The novel liquid-to-air membrane energy exchanger (LAMEE), under development, is expected to eliminate the desiccant solution aerosol carry-over problem [28,29]. It uses semi-permeable membranes to separate air and desiccant solution streams. These membranes let heat and moisture transfer between the air and desiccant solution streams simultaneously, but reject transfer of any liquid droplets. Bergero and Chiari [30] used a hollow-fiber membrane contactor to investigate air humidification/dehumidification processes experimentally and theoretically. The results showed that variation in specific humidity reduces as the volumetric air flow rate increases and does not significantly rely on the liquid mass flow rate. The effectiveness of the cross-flow contactor diminishes slightly as the air flow rate increases.
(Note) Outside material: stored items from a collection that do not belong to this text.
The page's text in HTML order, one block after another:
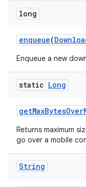
long
enqueue(
Enqueue a new
static Long
getMaxBytesOver
Returns maximum
go over a mobile
String
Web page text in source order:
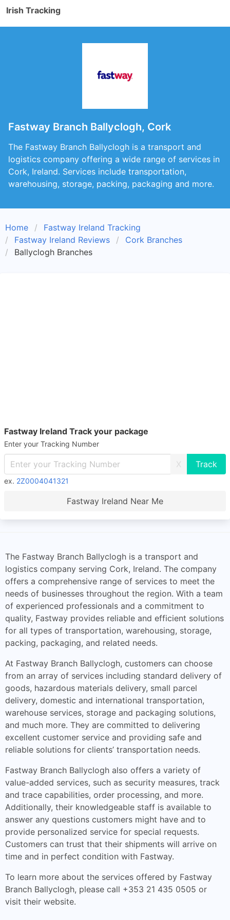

Theoretical predictions show good agreement with experimental results and any differences are within the range of measurement error. Zhang [31] developed an analytical model for a semi-permeable hollow-fiber LAMEE. The model estimated sensible cooling and air dehumidification effectiveness that is accurate and convenient and this has been experimentally validated. The total number of transfer units for sensible heat and the overall Lewis number are the most dominant parameters that influence heat and mass transfer. Abdel-Salam et al. [32] deal with a comprehensive review of the design and performance of LAMEE as follows:

• The effectiveness of different types of LAMEEs for air cooling and dehumidifying was between 60% and 94%.
• The effectiveness of a flat-plate LAMEE in summer operating conditions is higher than in winter operating conditions.
• The performance of LAMEEs can be significantly reduced if there is flow maldistribution.
• On the air and liquid sides hollow-fiber LAMEEs endure large pressure drops.
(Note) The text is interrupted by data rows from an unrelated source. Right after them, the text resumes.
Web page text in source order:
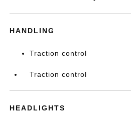
HANDLING
Traction control
Traction control
HEADLIGHTS
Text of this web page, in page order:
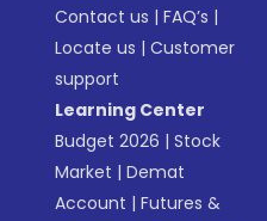
Contact us |FAQ’s |
Locate us |Customer
support
Learning Center
Budget 2026 |Stock
Market |Demat
Account |Futures &
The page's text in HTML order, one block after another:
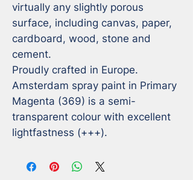
virtually any slightly porous
surface, including canvas, paper,
cardboard, wood, stone and
cement.
Proudly crafted in Europe.
Amsterdam spray paint in Primary
Magenta (369) is a semi-
transparent colour with excellent
lightfastness (+++).
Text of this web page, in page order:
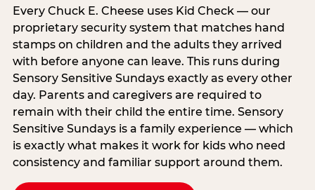
Every Chuck E. Cheese uses Kid Check — our
proprietary security system that matches hand
stamps on children and the adults they arrived
with before anyone can leave. This runs during
Sensory Sensitive Sundays exactly as every other
day. Parents and caregivers are required to
remain with their child the entire time. Sensory
Sensitive Sundays is a family experience — which
is exactly what makes it work for kids who need
consistency and familiar support around them.

Abdel-Salam et al. [33] also proposed a numerical model to show the effects of air and desiccant solution channel widths on the performance of a two-fluid flat-plate LAMEE when used as supply air dehumidifier and a diluted desiccant solution regenerator. They found there exists an optimal air channel width for flat-plate LAMEEs with flow maldistribution due to random variations in the air channel width. Decreasing the air channel width below this optimal value results in a decrease in effectiveness. The optimum nominal air channel widths for flat-plate LAMEEs may be 5–6 mm and 1–2 mm. Ge et al. [34] compared the LAMEE with packed bed. At the same air pressure drop, the latent and total effectiveness of the LAMEE is higher than for the packed bed, at 13% and 20%, respectively. But mass transfer performance of the packed bed is higher than for the LAMEE, at 16% with the same heat and mass transfer area. The overall heat and mass transfer resistance of the membrane rely on the width of the air channel, and are 6%~12% and 26%~43%, respectively.

In summary, the majority of the available models in open literature were generally built on the assumption that all components operate in a steady-state using time-step or dimension-step simulations. In order to understand performance of dehumidifier, it is necessary to consider effects of component operation in a transient state. Ruivo et al. [35], based on the lumped-capacitance method used a one-dimensional formulation to investigate the validity of two simplifying approaches of neglecting the transversal heat and mass transfer resistance within the porous medium and cancelling only the thermal resistance on desiccant wheel. They showed that the Biot number for surface diffusion is several orders of magnitude higher than the corresponding thermal Biot number. Mandegari et al. [36] used an unsteady state one-dimensional model for assessment of energy consumption by the desiccant wheel. They showed that the best operating condition from regeneration heat standpoint will be accomplished at the lowest regeneration temperature and highest wheel speed. The objective in this study is to develop a mathematical model that can be used to advance the design and performance improvement of cross-flow and countercurrent flow dehumidifier, using LiCl solution as the liquid desiccant. We present a theoretical analysis of the heat and mass transfer between the air and desiccant within cross-flow and countercurrent flow dehumidifiers, using two-dimensional orthogonal collocation. Our model is based on the assumption that all components operate in a transient state, using a time-step simulation. The model can present field distributions of the temperature and concentration inside the cross-flow and countercurrent flow dehumidifiers. The analytical solutions optimize the device designs.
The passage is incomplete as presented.